Stored entries
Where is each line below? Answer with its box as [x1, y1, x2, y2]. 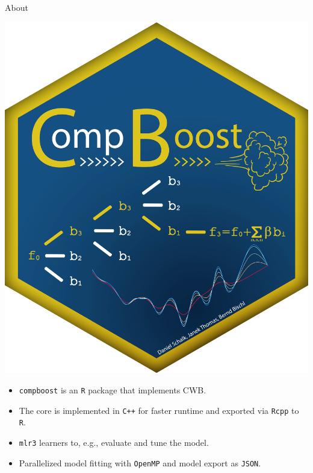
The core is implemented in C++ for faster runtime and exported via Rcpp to [19, 404, 299, 416]
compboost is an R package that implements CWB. [19, 384, 206, 396]
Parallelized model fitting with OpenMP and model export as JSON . [19, 456, 261, 469]
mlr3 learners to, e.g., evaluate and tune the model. [19, 436, 209, 448]
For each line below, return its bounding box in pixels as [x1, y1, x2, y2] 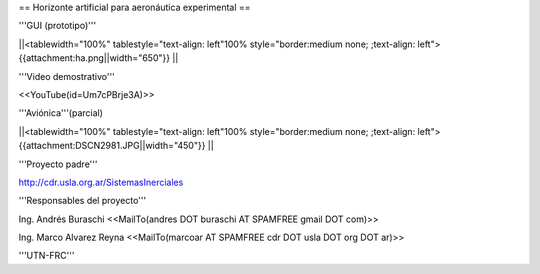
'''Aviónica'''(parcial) [18, 107, 104, 119]
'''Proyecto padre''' [18, 158, 98, 170]
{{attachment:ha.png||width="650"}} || [18, 52, 179, 64]
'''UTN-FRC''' [18, 250, 75, 262]
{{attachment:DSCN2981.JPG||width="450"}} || [18, 140, 214, 152]
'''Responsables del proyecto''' [18, 195, 147, 207]
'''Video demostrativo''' [18, 70, 115, 82]
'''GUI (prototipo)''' [18, 20, 97, 32]
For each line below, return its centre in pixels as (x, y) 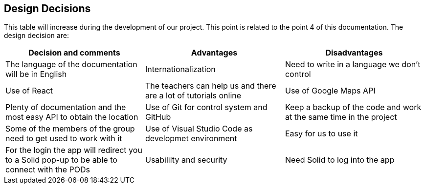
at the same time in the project (341, 117)
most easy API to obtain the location (72, 117)
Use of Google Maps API (330, 91)
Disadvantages (354, 53)
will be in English (36, 74)
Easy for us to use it (321, 134)
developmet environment (191, 139)
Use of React (29, 91)
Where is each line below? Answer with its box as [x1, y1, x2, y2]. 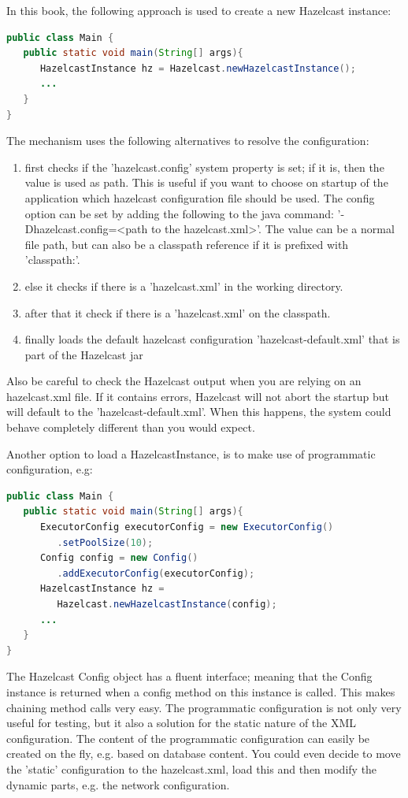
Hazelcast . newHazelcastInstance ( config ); [57, 599, 277, 610]
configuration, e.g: [6, 461, 93, 477]
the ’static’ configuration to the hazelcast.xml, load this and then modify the [6, 760, 377, 777]
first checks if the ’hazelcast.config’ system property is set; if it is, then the [24, 158, 384, 175]
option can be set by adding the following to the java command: [24, 205, 334, 221]
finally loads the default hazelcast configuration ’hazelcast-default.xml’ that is [24, 331, 400, 347]
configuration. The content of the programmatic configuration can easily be [6, 729, 370, 746]
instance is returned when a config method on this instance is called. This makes [6, 683, 395, 700]
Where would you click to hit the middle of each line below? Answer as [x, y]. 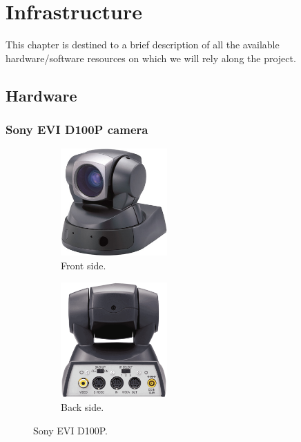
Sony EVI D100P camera [77, 129]
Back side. [82, 407]
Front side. [84, 266]
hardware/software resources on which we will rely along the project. [151, 58]
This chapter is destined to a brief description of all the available [143, 45]

Work to be completed
Reproduce all entries without any change, and omit the pictures.

Task response
Where is each line below? Answer with its box as [x1, y1, x2, y2]. 
The core is implemented in C++ for faster runtime and exported via Rcpp to [19, 404, 299, 416]
compboost is an R package that implements CWB. [19, 384, 206, 396]
Parallelized model fitting with OpenMP and model export as JSON . [19, 456, 261, 469]
mlr3 learners to, e.g., evaluate and tune the model. [19, 436, 209, 448]
For each line below, return its bounding box in pixels as [x1, y1, x2, y2] 
'''Aviónica'''(parcial) [18, 107, 104, 119]
'''Proyecto padre''' [18, 158, 98, 170]
{{attachment:ha.png||width="650"}} || [18, 52, 179, 64]
'''UTN-FRC''' [18, 250, 75, 262]
{{attachment:DSCN2981.JPG||width="450"}} || [18, 140, 214, 152]
'''Responsables del proyecto''' [18, 195, 147, 207]
'''Video demostrativo''' [18, 70, 115, 82]
'''GUI (prototipo)''' [18, 20, 97, 32]
For each line below, return its centre in pixels as (x, y) 
at the same time in the project (341, 117)
most easy API to obtain the location (72, 117)
Use of Google Maps API (330, 91)
Disadvantages (354, 53)
will be in English (36, 74)
Easy for us to use it (321, 134)
developmet environment (191, 139)
Use of React (29, 91)
Where is each line below? Answer with its box as [x1, y1, x2, y2]. 
Hazelcast . newHazelcastInstance ( config ); [57, 599, 277, 610]
configuration, e.g: [6, 461, 93, 477]
the ’static’ configuration to the hazelcast.xml, load this and then modify the [6, 760, 377, 777]
first checks if the ’hazelcast.config’ system property is set; if it is, then the [24, 158, 384, 175]
option can be set by adding the following to the java command: [24, 205, 334, 221]
finally loads the default hazelcast configuration ’hazelcast-default.xml’ that is [24, 331, 400, 347]
configuration. The content of the programmatic configuration can easily be [6, 729, 370, 746]
instance is returned when a config method on this instance is called. This makes [6, 683, 395, 700]
Where would you click to hit the middle of each line below? Answer as [x, y]. 
Sony EVI D100P camera [77, 129]
Back side. [82, 407]
Front side. [84, 266]
hardware/software resources on which we will rely along the project. [151, 58]
This chapter is destined to a brief description of all the available [143, 45]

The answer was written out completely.